If you have no coding experience, please do not worry. I presume no knowledge on the part of the reader about computers or programming. This textbook is meant to serve both as a primary and a refresher. As you progress through this textbook, you will notice video links. These videos are meant to serve as video-based lectures that cover the material in greater detail. While text is a well-suited medium for educating others, with programming it is sometimes important to watch live coding. More importantly, a person learning to code should engage with the language itself. This particular textbook is coded in JupyterBook. A good way to think about JupyterBook is as a regular electronic textbook that allows me, the author, to execute code so that you, the reader, can see the results. It also allows you, the reader, to download the book and execute the commands locally. I will be explaining all of this as we progress through the textbook.

## Why Should Humanists Learn to Code?

As a humanist who had a rather traditional education, I know all too well the skepticism that is placed on digital approaches to humanist inquiry. This skepticism, believe it or not, is well earned and should not be scoffed at. Learning to code will mean that you, as a humanist, can do things that other humanist who cannot code will not be able to do. You will be able to analyze thousands of texts in minutes. You will be able to find relevant images among 300,000. You will be able to clean texts so that you can perform more complex searches. All of these benefits, however, come at a cost. You must, by default, surrender some tasks to a machine and this means that the tasks you are performing will not be 100% accurate. As a result, you may miss certain key pieces of information. If you decide to learn to code as a humanist, you must become familiar and comfortable with these concepts.

In computer science and data science, this caveat is well-understood and accepted. In the humanities, however, it is and should be met with skepticism. Humanists are researchers who pride themselves in close reading of texts. In some cases, a historian writing a PhD may spend years with only a handful of documents. So how then do wee handle this seemingly paradoxical position. The answer is understanding and not ignoring the weaknesses coding presents in a research workflow. In understanding that weakness, you as a humanist must make it known to your audience that your methods are not 100% accurate, but you have taken steps necessary to ensure as high an accuracy as possible. Further, should you use coding to engage in other adventures, such as machine learning, you should be reluctant to rest conclusions strongly on the results of your computational approaches unless you are well-acquainted with the mathematics and statistics behind them.

With this scary warning out of the way, let us then consider the benefits of coding. We, as humans, are fundamentally flawed. We must sleep, eat, socialize, enjoy relationships with loved ones; essentially, we must live our lives. We are mortal beings who will die. Our time is one of our greatest commodities. All of these things mean that we cannot operate 24/7 on a single task for 365 days a year. Furthermore, we are terrible at performing repetitive tasks. We, as humans, make mistakes.

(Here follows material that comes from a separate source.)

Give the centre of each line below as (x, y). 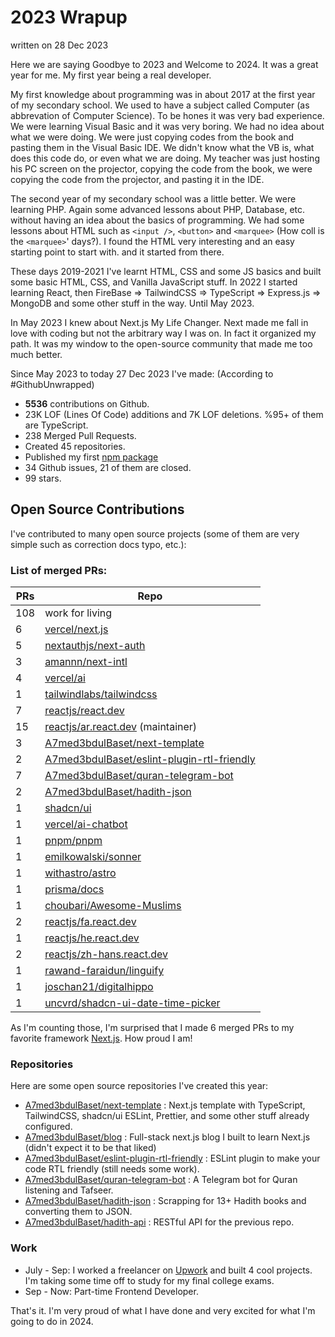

Coding allows us to pass tasks to a computer that could otherwise be done by a human. Many of the tasks we need to perform as humanists are repetitive and we, as humans, are prone to make mistakes. Coding a solution to perform a repetitive specific task is known as <b>automation</b>. Being able to automate these tasks can radically reduce the amount of time we use to do these tasks, from hours, weeks, or even years, to seconds, minutes, or hours. Imagine having to grab data from an archive website. Imagine that the information you need is found on 2,000 different pages. How long would it take you to go to each of those pages and copy and paste the text into a Word Document? In Python, that task can be coded in minutes and left to run for an hour. This allows you, the researcher to go off and do some other task more essential or, perhaps, enjoy a nice tea break in a hammock so that when you return to analyze the documents, you will be well-rested.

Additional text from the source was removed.